Only the line containing "raise awareness of" and those after it, up to the end of the records below, are to be set down, exactly as written.

━━━━━ RECORDS TO USE

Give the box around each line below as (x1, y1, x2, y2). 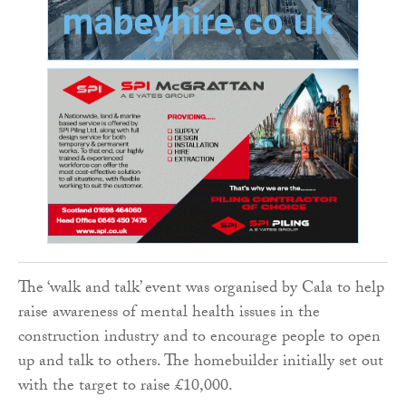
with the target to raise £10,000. (18, 373, 233, 402)
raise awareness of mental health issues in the (18, 300, 320, 329)
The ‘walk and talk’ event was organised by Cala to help (18, 275, 384, 304)
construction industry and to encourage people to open (18, 324, 381, 353)
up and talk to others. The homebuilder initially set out (18, 349, 383, 378)

━━━━━━━━━━

-- SOLVED EXERCISE --
raise awareness of mental health issues in the (18, 300, 320, 329)
The ‘walk and talk’ event was organised by Cala to help (18, 275, 384, 304)
construction industry and to encourage people to open (18, 324, 381, 353)
up and talk to others. The homebuilder initially set out (18, 349, 383, 378)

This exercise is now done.